On Fri, 14 Jun 2013, Christoph Lameter wrote:
It's possible to avoid such problems (or at least to make them less probable)
by avoiding direct compaction. If it's not possible to allocate a contiguous
page without compaction, slub will fall back to order 0 page(s). In this case
kswapd will be woken to perform asynchronous compaction. So, slub can return
to default order allocations as soon as memory will be de-fragmented.
Sounds like a good idea. Do you have some numbers to show the effect of
this patch?
I'm surprised you like this patch, it basically makes slub allocations to
be atomic and doesn't try memory compaction nor reclaim. Asynchronous
compaction certainly isn't aggressive enough to mimick the effects of the
old lumpy reclaim that would have resulted in less fragmented memory. If
slub is the only thing that is doing high-order allocations, it will start
falling back to the smallest page order much much more often.

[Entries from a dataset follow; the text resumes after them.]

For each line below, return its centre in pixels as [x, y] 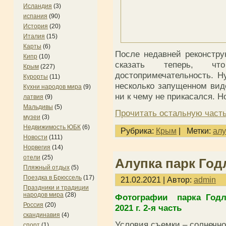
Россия [33, 205]
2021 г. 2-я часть [148, 208]
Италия [34, 36]
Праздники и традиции [56, 188]
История [36, 26]
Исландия [38, 6]
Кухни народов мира [52, 87]
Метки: [199, 131]
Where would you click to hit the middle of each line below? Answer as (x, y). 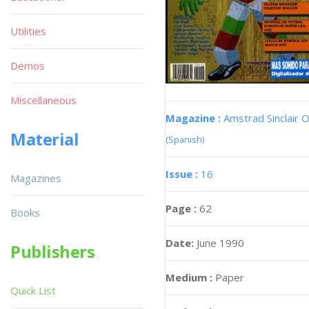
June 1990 (220, 242)
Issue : (183, 173)
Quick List (33, 290)
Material (45, 139)
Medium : (189, 277)
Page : (182, 208)
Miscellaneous (43, 100)
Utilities (28, 31)
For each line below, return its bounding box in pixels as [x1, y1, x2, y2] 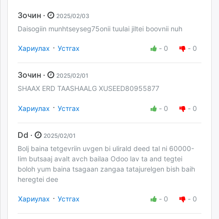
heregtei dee [18, 175, 58, 183]
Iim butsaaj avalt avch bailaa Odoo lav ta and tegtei [18, 154, 182, 163]
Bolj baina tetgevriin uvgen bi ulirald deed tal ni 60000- [18, 144, 194, 153]
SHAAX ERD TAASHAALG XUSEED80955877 [18, 84, 159, 93]
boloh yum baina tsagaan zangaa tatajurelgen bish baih [18, 164, 195, 173]
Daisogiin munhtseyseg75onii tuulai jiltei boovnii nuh [18, 24, 184, 33]
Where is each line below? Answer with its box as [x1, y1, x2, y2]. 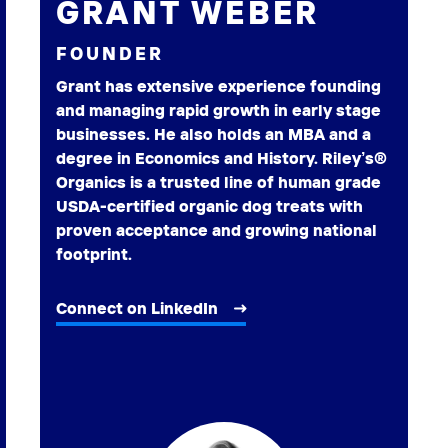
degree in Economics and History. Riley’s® [56, 148, 387, 169]
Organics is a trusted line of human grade [56, 172, 381, 193]
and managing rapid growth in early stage [56, 100, 381, 121]
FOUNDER [56, 42, 164, 66]
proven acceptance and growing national [56, 220, 377, 241]
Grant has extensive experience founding [56, 76, 381, 97]
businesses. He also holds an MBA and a [56, 124, 371, 145]
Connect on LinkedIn [56, 298, 218, 319]
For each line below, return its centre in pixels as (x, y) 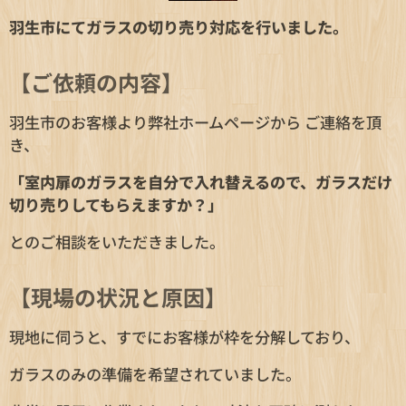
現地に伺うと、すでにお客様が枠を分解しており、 (184, 337)
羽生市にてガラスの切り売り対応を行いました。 (179, 27)
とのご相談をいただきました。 (117, 242)
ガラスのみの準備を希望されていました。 (155, 374)
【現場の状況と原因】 (118, 297)
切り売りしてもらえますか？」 (116, 205)
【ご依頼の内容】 (96, 82)
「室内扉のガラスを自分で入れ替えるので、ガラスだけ (201, 182)
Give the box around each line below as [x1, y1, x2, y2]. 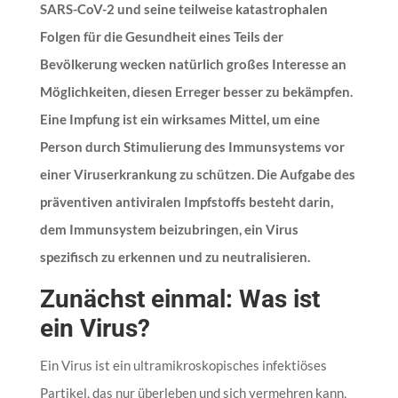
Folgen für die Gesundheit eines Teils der [39, 28, 283, 44]
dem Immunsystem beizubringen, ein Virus [39, 220, 298, 237]
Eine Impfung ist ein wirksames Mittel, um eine [39, 110, 320, 127]
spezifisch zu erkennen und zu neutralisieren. [39, 248, 310, 265]
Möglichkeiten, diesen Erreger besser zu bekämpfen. [39, 83, 353, 99]
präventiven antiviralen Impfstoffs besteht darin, [39, 193, 333, 210]
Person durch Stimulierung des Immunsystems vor [39, 138, 345, 155]
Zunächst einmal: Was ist [39, 283, 320, 314]
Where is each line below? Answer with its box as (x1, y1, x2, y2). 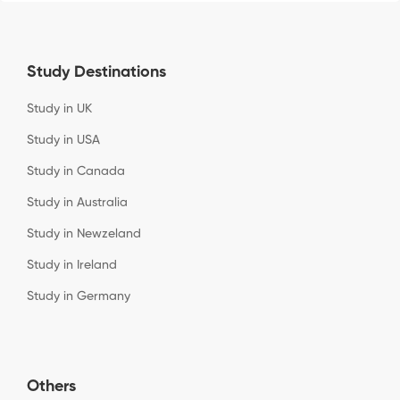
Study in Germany (27, 289, 130, 303)
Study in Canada (27, 164, 125, 178)
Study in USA (27, 133, 100, 146)
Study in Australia (27, 196, 128, 209)
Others (27, 378, 76, 395)
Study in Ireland (27, 258, 117, 271)
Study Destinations (27, 63, 166, 80)
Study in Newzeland (27, 227, 141, 240)
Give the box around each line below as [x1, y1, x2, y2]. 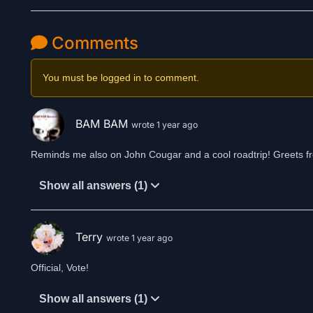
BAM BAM [75, 117, 131, 131]
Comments [48, 33, 138, 53]
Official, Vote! [31, 262, 89, 273]
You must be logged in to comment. [43, 72, 199, 83]
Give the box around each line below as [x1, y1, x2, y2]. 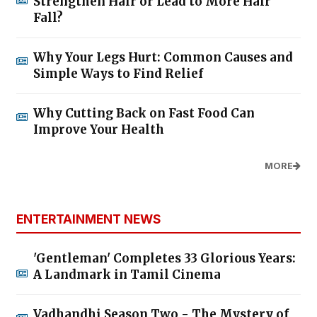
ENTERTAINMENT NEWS [16, 211, 161, 226]
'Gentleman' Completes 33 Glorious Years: [33, 250, 296, 266]
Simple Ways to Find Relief [33, 65, 203, 81]
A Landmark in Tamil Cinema [33, 266, 221, 282]
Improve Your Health [33, 121, 164, 137]
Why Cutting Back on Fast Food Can [33, 105, 255, 121]
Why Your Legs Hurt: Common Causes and [33, 49, 293, 65]
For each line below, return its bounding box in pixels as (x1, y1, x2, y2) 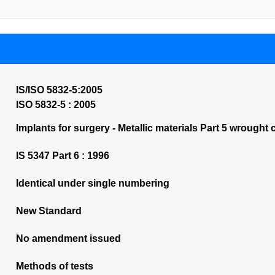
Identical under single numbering (15, 178, 169, 188)
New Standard (15, 206, 82, 216)
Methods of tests (15, 261, 93, 271)
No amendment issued (15, 233, 121, 244)
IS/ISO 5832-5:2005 (15, 85, 103, 95)
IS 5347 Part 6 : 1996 (15, 150, 109, 161)
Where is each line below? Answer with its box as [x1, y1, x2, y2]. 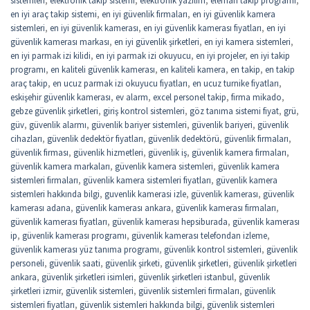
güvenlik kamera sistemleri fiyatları [83, 174, 211, 185]
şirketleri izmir [10, 284, 61, 296]
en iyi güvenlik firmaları [102, 8, 188, 19]
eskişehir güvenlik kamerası [10, 91, 111, 102]
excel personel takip [153, 91, 226, 102]
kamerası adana [10, 201, 71, 213]
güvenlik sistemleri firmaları [138, 284, 239, 296]
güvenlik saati [49, 257, 100, 268]
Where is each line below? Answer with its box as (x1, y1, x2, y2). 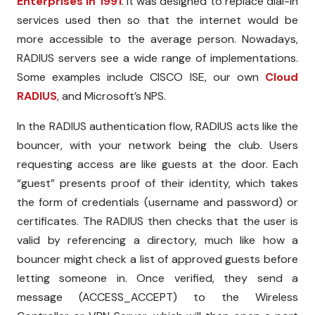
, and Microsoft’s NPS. (57, 88, 166, 103)
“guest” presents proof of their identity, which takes (17, 175, 298, 191)
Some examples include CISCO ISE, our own (17, 69, 265, 84)
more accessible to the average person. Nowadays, (17, 31, 298, 46)
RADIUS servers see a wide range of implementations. (17, 50, 298, 65)
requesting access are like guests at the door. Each (17, 156, 298, 172)
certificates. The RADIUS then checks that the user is (17, 213, 298, 229)
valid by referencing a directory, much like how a (17, 232, 298, 247)
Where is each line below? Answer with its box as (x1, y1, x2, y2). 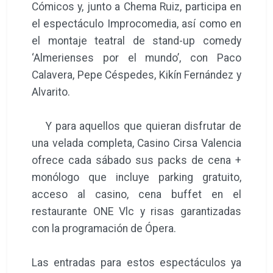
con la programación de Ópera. (32, 222, 179, 235)
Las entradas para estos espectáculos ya (32, 256, 241, 269)
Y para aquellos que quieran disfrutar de (32, 119, 241, 132)
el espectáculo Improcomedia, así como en (32, 17, 241, 30)
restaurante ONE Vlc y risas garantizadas (32, 205, 241, 218)
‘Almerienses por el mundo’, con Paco (32, 51, 241, 64)
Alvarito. (32, 85, 70, 98)
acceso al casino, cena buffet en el (32, 188, 241, 200)
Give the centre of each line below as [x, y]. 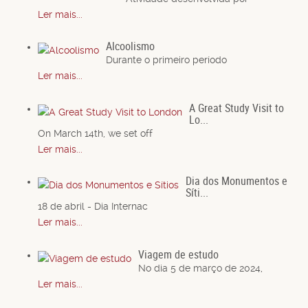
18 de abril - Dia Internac [93, 207]
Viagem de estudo [178, 254]
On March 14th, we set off [95, 133]
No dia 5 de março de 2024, [200, 268]
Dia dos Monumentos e [236, 181]
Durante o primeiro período [166, 60]
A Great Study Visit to [236, 108]
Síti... [197, 193]
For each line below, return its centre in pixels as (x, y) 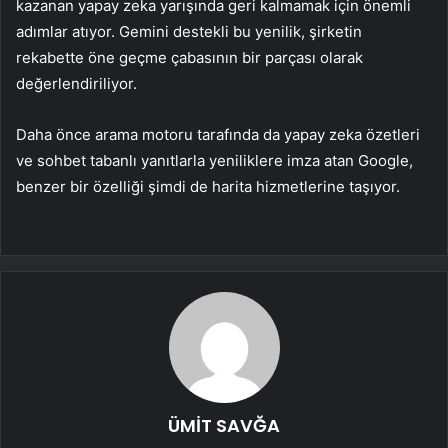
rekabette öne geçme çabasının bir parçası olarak (189, 58)
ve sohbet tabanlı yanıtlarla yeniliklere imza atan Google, (214, 161)
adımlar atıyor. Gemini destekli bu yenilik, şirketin (189, 32)
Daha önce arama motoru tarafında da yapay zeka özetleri (218, 135)
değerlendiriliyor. (76, 84)
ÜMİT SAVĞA (224, 426)
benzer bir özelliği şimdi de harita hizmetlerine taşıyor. (208, 187)
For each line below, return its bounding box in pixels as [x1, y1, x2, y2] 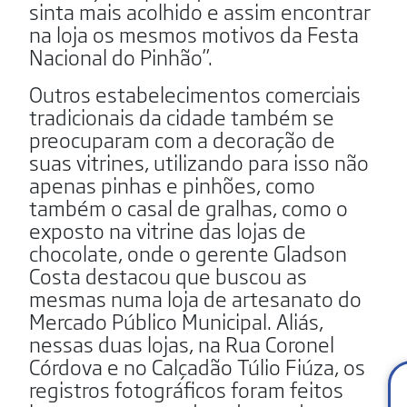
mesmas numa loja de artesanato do [29, 282, 362, 313]
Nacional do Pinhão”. [29, 40, 213, 72]
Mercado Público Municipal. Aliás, [29, 304, 323, 336]
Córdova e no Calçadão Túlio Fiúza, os [29, 350, 365, 382]
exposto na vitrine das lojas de [29, 213, 306, 245]
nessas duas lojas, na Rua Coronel [29, 327, 334, 359]
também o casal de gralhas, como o [29, 191, 348, 223]
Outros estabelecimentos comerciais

I agree that this doesn't seem like a slub issue at all but rather a page
allocator issue; if we have many simultaneous thp faults at the same time
and /sys/kernel/mm/transparent_hugepage/defrag is "always" then you'll get
the same problem if deferred compaction isn't helping.
So I don't think we should be patching slub in any special way here.
Roman, are you using the latest kernel? If so, what does
grep compact_ /proc/vmstat show after one or more of these events?